Recommendations for scaling CDE deployments
Your business might experience a sudden increase or drop in demand due to which your Cloudera Data Engineering (CDE) deployment needs to autoscale. You can scale your CDE deployment by either adding new instances of a CDE service or Virtual Cluster, or by adding additional resources to the existing ones.
- Vertically - More resources are provisioned within the same instance of a CDE service or Virtual Cluster.
- Horizontally - New instances of CDE service or Virtual Cluster are provisioned.

Virtual Clusters provide an isolated autoscaling compute capacity to run Spark and/or Airflow jobs.
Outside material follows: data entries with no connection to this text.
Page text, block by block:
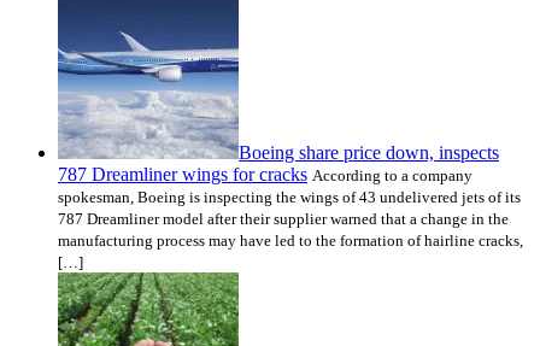
Boeing share price down, inspects
787 Dreamliner wings for cracks According to a company
spokesman, Boeing is inspecting the wings of 43 undelivered jets of its
787 Dreamliner model after their supplier warned that a change in the
manufacturing process may have led to the formation of hairline cracks,
[…]
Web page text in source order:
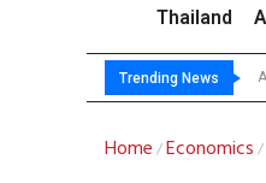
Thailand
Trending News
Home /Economics /
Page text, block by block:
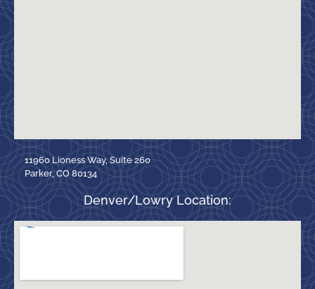
11960 Lioness Way, Suite 260
Parker, CO 80134
Denver/Lowry Location:
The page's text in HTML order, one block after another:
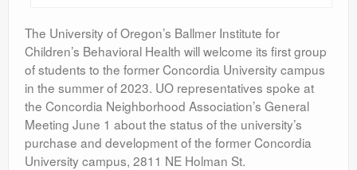
The University of Oregon’s Ballmer Institute for
Children’s Behavioral Health will welcome its first group
of students to the former Concordia University campus
in the summer of 2023. UO representatives spoke at
the Concordia Neighborhood Association’s General
Meeting June 1 about the status of the university’s
purchase and development of the former Concordia
University campus, 2811 NE Holman St.
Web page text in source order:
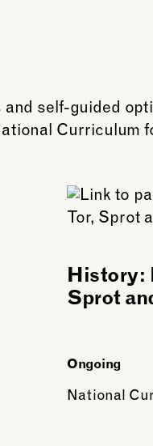
self-guided
Curriculum
History:
Sprot
Ongoing
National
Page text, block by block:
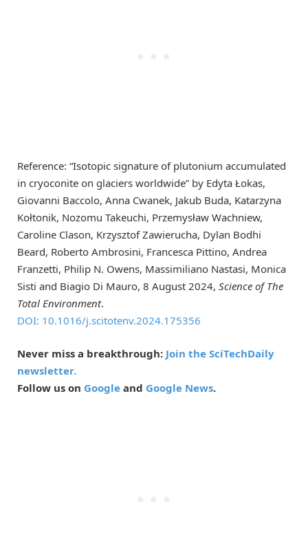
Reference: “Isotopic signature of plutonium accumulated
in cryoconite on glaciers worldwide” by Edyta Łokas,
Giovanni Baccolo, Anna Cwanek, Jakub Buda, Katarzyna
Kołtonik, Nozomu Takeuchi, Przemysław Wachniew,
Caroline Clason, Krzysztof Zawierucha, Dylan Bodhi
Beard, Roberto Ambrosini, Francesca Pittino, Andrea
Franzetti, Philip N. Owens, Massimiliano Nastasi, Monica
Sisti and Biagio Di Mauro, 8 August 2024, Science of The
Total Environment.
DOI: 10.1016/j.scitotenv.2024.175356
Never miss a breakthrough: Join the SciTechDaily
newsletter.
Follow us on Google and Google News.
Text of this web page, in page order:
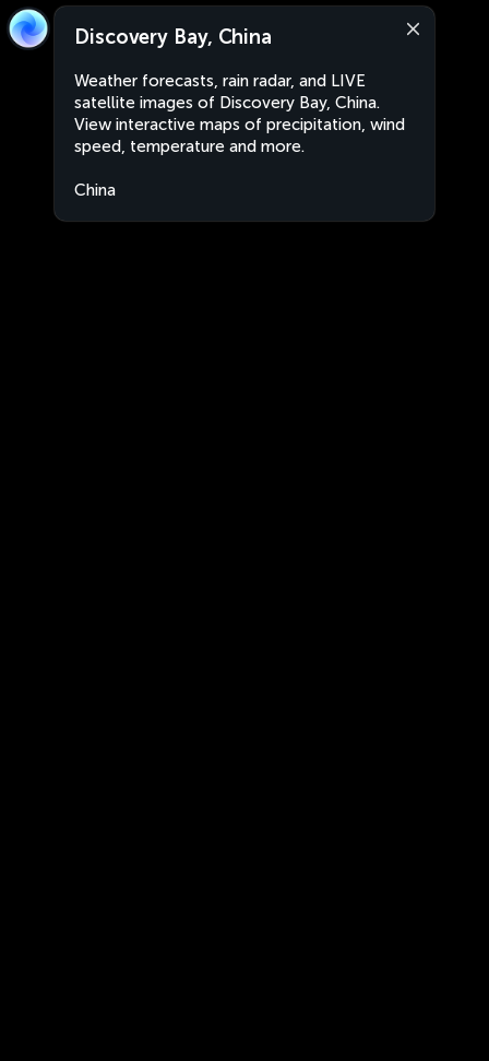
Discovery Bay, China
Weather forecasts, rain radar, and LIVE
satellite images of Discovery Bay, China.
View interactive maps of precipitation, wind
speed, temperature and more.
China
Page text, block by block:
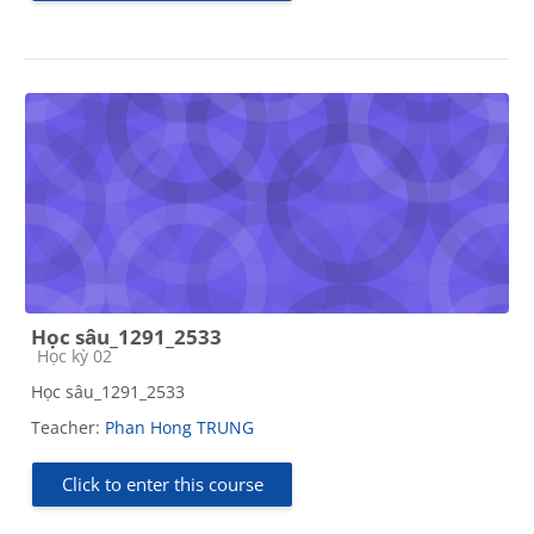
Học sâu_1291_2533
Course category
Học kỳ 02
Học sâu_1291_2533
Teacher: Phan Hong TRUNG
Click to enter this course

Virtual Clusters can be used to isolate individual teams or lines of business by using user-based access control lists (ACL).
Guidelines for scaling Virtual Clusters
-
Each Virtual Cluster requires infrastructure capacity to run various services such as Airflow, API server, and Spark-History-Server (SHS).
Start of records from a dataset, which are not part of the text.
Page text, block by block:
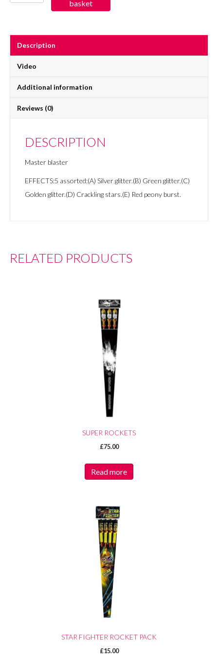
Blaster
basket
Description
Video
Additional information
Reviews (0)
DESCRIPTION
Master blaster
EFFECTS:5 assorted:(A) Silver glitter.(B) Green glitter.(C)
Golden glitter.(D) Crackling stars.(E) Red peony burst.
RELATED PRODUCTS
SUPER ROCKETS
£75.00
Read more
STAR FIGHTER ROCKET PACK
£15.00
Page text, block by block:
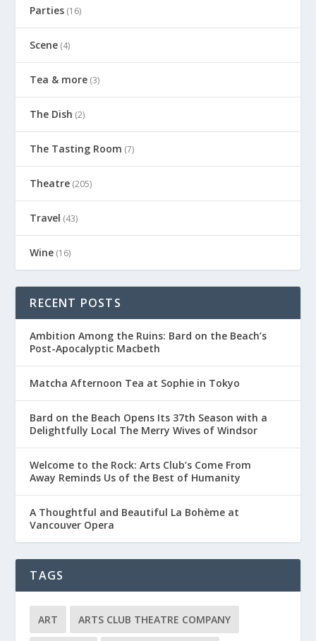
Parties (16)
Scene (4)
Tea & more (3)
The Dish (2)
The Tasting Room (7)
Theatre (205)
Travel (43)
Wine (16)
RECENT POSTS
Ambition Among the Ruins: Bard on the Beach’s
Post-Apocalyptic Macbeth
Matcha Afternoon Tea at Sophie in Tokyo
Bard on the Beach Opens Its 37th Season with a
Delightfully Local The Merry Wives of Windsor
Welcome to the Rock: Arts Club’s Come From
Away Reminds Us of the Best of Humanity
A Thoughtful and Beautiful La Bohème at
Vancouver Opera
TAGS
ART ARTS CLUB THEATRE COMPANY
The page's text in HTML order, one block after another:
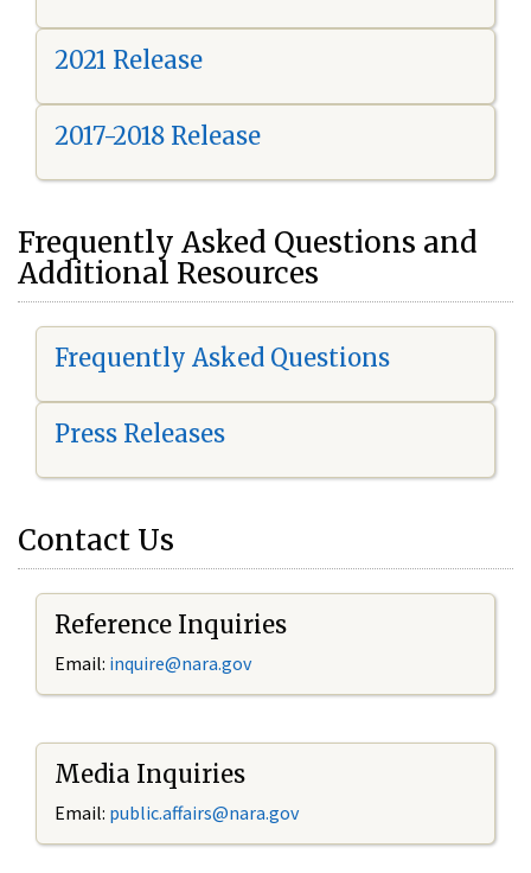
2021 Release
2017-2018 Release
Frequently Asked Questions and
Additional Resources
Frequently Asked Questions
Press Releases
Contact Us
Reference Inquiries
Email: inquire@nara.gov
Media Inquiries
Email: public.affairs@nara.gov
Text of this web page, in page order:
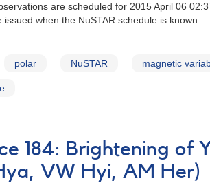
are scheduled for 2015 April 06
issued when the NuSTAR schedule is known.
polar NuSTAR magnetic
184: Brightening of
VW Hyi, AM Her)

Recommendation: Do not scale horizontally beyond 50 Virtual Clusters within the same CDE service.
-
Virtual Clusters can actively run hundreds of parallel jobs. In certain scenarios, it might be required to simultaneously submit multiple jobs as per the schedule or due to a burst in demand. In these scenarios the API server cannot exceed 60 simultaneous job submissions. Once the jobs move from submission to running state, more jobs can be submitted.
Recommendation: Distribute simultaneous submission of jobs over time or horizontally scale across multiple Virtual Clusters.